Выбрать главу

И наконец — крайний случай распада мифологически идеального Пушкина — записка "О народном воспитании". Пример откровенного приспособленчества. Ай да Пушкин!

Миф: поэт умней царя. Царь думал приручить поэта, заказав официозный текст, а поэт даже в официозе сумел протащить заветные идеи.

Разрушение мифа: заветные идеи так упрятаны в идеи заказанные, что не поймешь в тексте, где свое, а где чужое. Заказчик понял, что исполнитель пудрит ему мозги. Выходит, что царь умней поэта.

Мы натыкаемся здесь на проблему, актуальность которой вырастает по мере развития средств массовой коммуникации. Последние пудрят мозги миллионам желающих, причем делают это сплошь и рядом от имени всяких сверхиндивидуальных "органов" (печати, власти и т.д.). Девятнадцатый век вполне осознал эту проблему как принципиально важную (в Средние века вопроса не было, иконописец мог не ставить на иконе своего имени: он был не автор, а "писец", как был таковым и переписчик Писания). Но попробуйте решить, автором ли текста является, скажем, Достоевский, когда он пишет для "Гражданина" статью от имени редакции.

Так что же пишет Пушкин, когда ему предложено высказаться и он знает наперед, чего от него ждут, и решает высказаться именно так, как от него ждут? Он знает, что его читателем будет царь. Но знает ли он, что его читателями будем мы с Дружниковым? И хочет ли этого? Дружников комментирует ситуацию с юмором: не раз Пушкин сжигал написанное; если бы он знал, что мы будем с таким усердием изучать все, что ему пришлось написать, он сжег бы куда больше.

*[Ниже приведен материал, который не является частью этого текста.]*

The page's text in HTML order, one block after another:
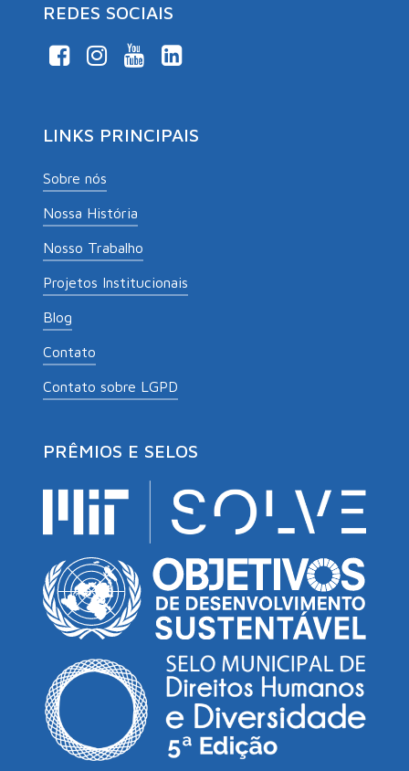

Но раз уж записка о народном воспитании до нас дошла, мы извлекаем из нее урок пушкинской тайнописи. Пишет одно, думает другое... Классическое двоедушие? Да, а по-современному — двоеречие. Или, как формулируют психологи-бихевиористы, ситуационное поведение. Система самоцензуры, спасительная для интеллектуала ХХ века, заброшенного в невменяемый мир, и особо ценная — для русского интеллигента, над которым висит невменяемая власть. Сам Дружников в романе "Ангелы на кончике иглы" пересчитал и описал все варианты этой мимикрии в условиях позднесоветской жизни. Вот что предвидел (и смоделировал своим поведением) Пушкин за полтора века до диссидентов-отказников!

Нет вопросов?

Есть один — лирический. Как к этому ситуационному поведению относиться?

Когда Дружников исследует этот феномен на примере современного писателя (очерк "Судьба Трифонова" — о цене, которую платит автор, чтобы все-таки пробиться к читателю, пусть даже согнувшись, скрючившись, — сплошные компромиссы, умолчания, полуправда-полуложь, которую Дружников выявляет не только в ранних "Студентах", но и в позднем "Старике") — он пишет о Юрии Трифонове вроде бы с пониманием, но подавляя раздражение. Пушкин же, давший нам первый наглядный урок такой лжи во спасение, вызывает у него сочувствие, граничащее с плохо скрытым восхищением.

Почему?

Потому что пушкинский урок — первый. Потому что Пушкин отсчитывает от "нуля" к бесконечности, и двоеречие в его случае предстает как "мультиречие", а лучше сказать, как испытание бесконечного богатства подтекстов. Потому что святым на Руси все равно не дадут стать, и идеал наш — грешник, который покается и тем спасется. Философы русские подхватили эту народную мудрость: у нас честных нет, зато все святые.

То есть святые — в потенции, в идеале, в душе. Пока жизнь еще не схватила эту виртуальную душу с какого-нибудь "боку".

Уникальность Пушкина в том и состоит, что он, находясь у нас в начале всех начал и при пересечении всех маршрутов от бесконечной древности к бесконечной будущности, знаменует эту бесконечность перспектив. И поэтому он неотразим, сколько бы страшной правды мы про него ни сказали.

Есть один способ убить пушкинское обаяние: прицепить его к чему-то одному, конечному. Когда же фантастическим образом он оказывается прицеплен ко всему, объем и масштаб явления сохраняется даже в бесконечном накручивании профанаций. Разумеется, при этом все время хочется очистить от них истину. Прочесть ее "с нуля".